# Task goal
Leaving out every line before the one with "gap in assistive", write out the rest of the records below exactly.

Records from a dataset:
----

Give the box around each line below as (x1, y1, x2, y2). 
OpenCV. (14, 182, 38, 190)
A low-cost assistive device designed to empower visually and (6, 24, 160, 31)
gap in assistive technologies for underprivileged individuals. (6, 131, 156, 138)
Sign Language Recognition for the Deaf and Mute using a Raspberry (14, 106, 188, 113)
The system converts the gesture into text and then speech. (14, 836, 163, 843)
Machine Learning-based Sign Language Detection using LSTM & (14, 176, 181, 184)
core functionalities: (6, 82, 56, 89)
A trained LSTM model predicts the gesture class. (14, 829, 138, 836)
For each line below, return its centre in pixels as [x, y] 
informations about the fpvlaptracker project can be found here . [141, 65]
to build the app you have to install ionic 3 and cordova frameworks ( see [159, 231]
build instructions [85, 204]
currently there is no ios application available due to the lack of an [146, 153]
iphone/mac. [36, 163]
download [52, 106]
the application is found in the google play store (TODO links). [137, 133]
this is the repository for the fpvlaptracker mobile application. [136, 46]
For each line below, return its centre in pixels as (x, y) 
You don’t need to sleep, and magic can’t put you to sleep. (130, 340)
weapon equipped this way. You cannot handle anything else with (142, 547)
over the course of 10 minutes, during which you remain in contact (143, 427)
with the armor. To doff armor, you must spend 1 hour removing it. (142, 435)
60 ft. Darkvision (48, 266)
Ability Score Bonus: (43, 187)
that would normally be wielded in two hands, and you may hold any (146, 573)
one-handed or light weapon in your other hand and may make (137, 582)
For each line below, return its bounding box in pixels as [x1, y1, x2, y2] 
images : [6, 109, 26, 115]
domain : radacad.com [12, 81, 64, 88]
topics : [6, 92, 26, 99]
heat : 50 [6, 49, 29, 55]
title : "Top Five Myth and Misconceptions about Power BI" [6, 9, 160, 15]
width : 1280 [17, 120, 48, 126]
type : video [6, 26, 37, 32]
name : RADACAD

----

# Response below
gap in assistive technologies for underprivileged individuals. (6, 131, 156, 138)
Sign Language Recognition for the Deaf and Mute using a Raspberry (14, 106, 188, 113)
The system converts the gesture into text and then speech. (14, 836, 163, 843)
Machine Learning-based Sign Language Detection using LSTM & (14, 176, 181, 184)
core functionalities: (6, 82, 56, 89)
A trained LSTM model predicts the gesture class. (14, 829, 138, 836)
For each line below, return its centre in pixels as [x, y] 
informations about the fpvlaptracker project can be found here . [141, 65]
to build the app you have to install ionic 3 and cordova frameworks ( see [159, 231]
build instructions [85, 204]
currently there is no ios application available due to the lack of an [146, 153]
iphone/mac. [36, 163]
download [52, 106]
the application is found in the google play store (TODO links). [137, 133]
this is the repository for the fpvlaptracker mobile application. [136, 46]
For each line below, return its centre in pixels as (x, y) 
You don’t need to sleep, and magic can’t put you to sleep. (130, 340)
weapon equipped this way. You cannot handle anything else with (142, 547)
over the course of 10 minutes, during which you remain in contact (143, 427)
with the armor. To doff armor, you must spend 1 hour removing it. (142, 435)
60 ft. Darkvision (48, 266)
Ability Score Bonus: (43, 187)
that would normally be wielded in two hands, and you may hold any (146, 573)
one-handed or light weapon in your other hand and may make (137, 582)
For each line below, return its bounding box in pixels as [x1, y1, x2, y2] 
images : [6, 109, 26, 115]
domain : radacad.com [12, 81, 64, 88]
topics : [6, 92, 26, 99]
heat : 50 [6, 49, 29, 55]
title : "Top Five Myth and Misconceptions about Power BI" [6, 9, 160, 15]
width : 1280 [17, 120, 48, 126]
type : video [6, 26, 37, 32]
name : RADACAD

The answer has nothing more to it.